Darüber hinaus ist auch die Frage, wie sich Photokatalysatoren mit höherer Leistung entwickeln lassen, ein Schwerpunkt der aktuellen Forschung. Das Forschungsteam wies darauf hin, dass solche Materialien nicht nur eine hohe Selektivität aufweisen müssen, sondern auch in komplexen und rauen chemischen Umgebungen haltbar sein müssen, um eine Verschlechterung der Effizienz im Laufe der Zeit zu vermeiden. Den Forschern zufolge besteht noch immer eine deutliche Lücke zwischen aktuellen Laborergebnissen und realen Anwendungen. In Zukunft werden robustere Katalysatoren und ausgereiftere Systemdesigns benötigt, damit diese Technologie den Anforderungen der Industrialisierung hinsichtlich Effizienz und Wirtschaftlichkeit gerecht wird.
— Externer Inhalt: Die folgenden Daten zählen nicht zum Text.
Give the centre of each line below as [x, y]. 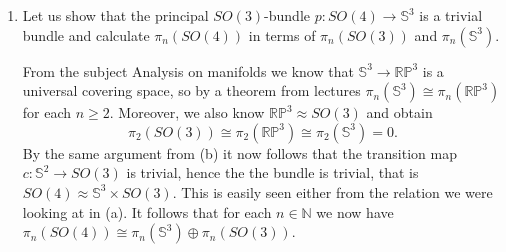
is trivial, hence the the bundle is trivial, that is [272, 172]
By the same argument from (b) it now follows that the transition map [239, 152]
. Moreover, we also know [187, 112]
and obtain [399, 112]
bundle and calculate [86, 34]
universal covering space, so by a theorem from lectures [191, 90]
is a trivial [451, 15]
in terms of [282, 34]
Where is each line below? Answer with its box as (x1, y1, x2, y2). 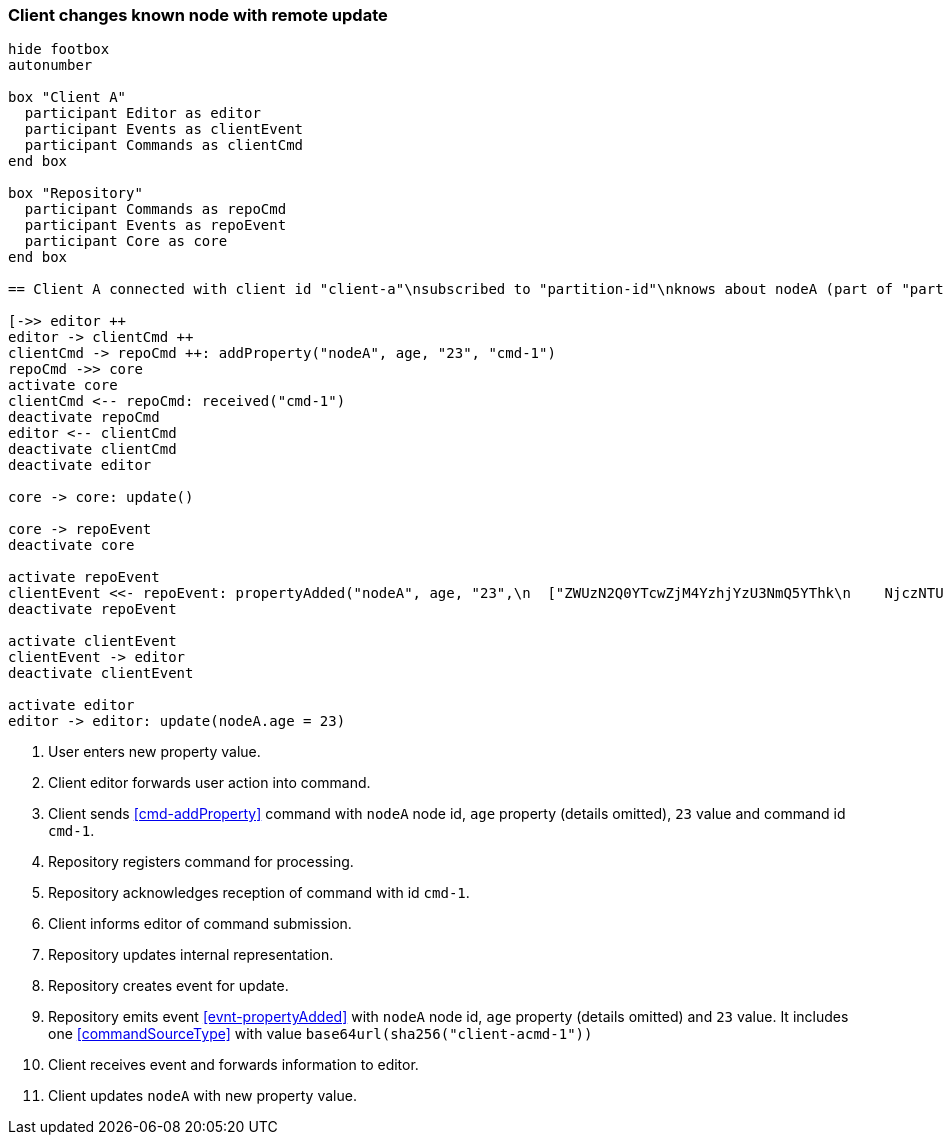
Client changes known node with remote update (8, 5, 388, 25)
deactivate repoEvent (8, 601, 177, 618)
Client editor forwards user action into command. (48, 774, 371, 792)
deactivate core (8, 537, 135, 554)
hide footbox (8, 41, 110, 58)
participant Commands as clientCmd (24, 137, 304, 154)
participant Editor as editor (24, 105, 261, 122)
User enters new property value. (48, 743, 261, 761)
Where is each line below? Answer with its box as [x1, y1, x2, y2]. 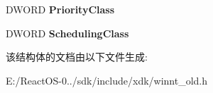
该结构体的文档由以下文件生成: [6, 49, 148, 64]
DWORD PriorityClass [6, 2, 115, 16]
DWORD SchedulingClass [6, 25, 129, 40]
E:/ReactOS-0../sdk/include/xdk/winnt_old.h [6, 73, 208, 87]
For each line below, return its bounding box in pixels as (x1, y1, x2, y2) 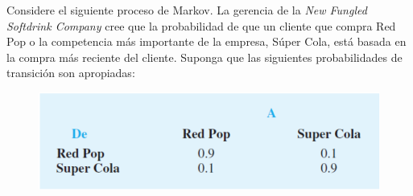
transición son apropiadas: (6, 64, 135, 81)
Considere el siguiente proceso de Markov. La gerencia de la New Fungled (6, 2, 367, 18)
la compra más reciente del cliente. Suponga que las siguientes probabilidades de (6, 48, 403, 65)
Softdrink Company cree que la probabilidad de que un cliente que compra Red (6, 17, 396, 34)
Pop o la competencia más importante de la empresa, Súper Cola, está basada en (6, 33, 407, 50)

Neben dem Reaktionsprozess selbst ist auch die Produkttrennung ein großes Problem. Da bei dem Prozess oft ein Gemisch aus Gasen und Flüssigkeiten entsteht, erfordert die anschließende Reinigung oft mehr Energie, was die Nachhaltigkeitsleistung insgesamt schwächt. Um diese Probleme anzugehen, empfehlen die Forscher einen systematischeren und umfassenderen Ansatz, der Katalysatordesign, Reaktortechnik und Gesamtsystemoptimierung kombiniert und kontinuierliche Durchflussreaktoren, Systeme, die Solarenergie mit thermischer oder elektrischer Energie koppeln, sowie Methoden zur Prozessüberwachung auf höherer Ebene weiter untersucht.

Das Forschungsteam skizziert außerdem den zukünftigen Ausbaupfad dieser Technologie mit dem Ziel, in den nächsten Jahren eine höhere Energieeffizienz zu erreichen und die Entwicklung des Systems hin zu einem kontinuierlichen industriellen Betrieb voranzutreiben. Forscher sagen, dass die solarbetriebene „Plastic-to-Fuel“-Technologie bei anhaltender Innovation voraussichtlich eine wichtige Rolle beim Aufbau einer nachhaltigen, kohlenstoffarmen Zukunft spielen wird.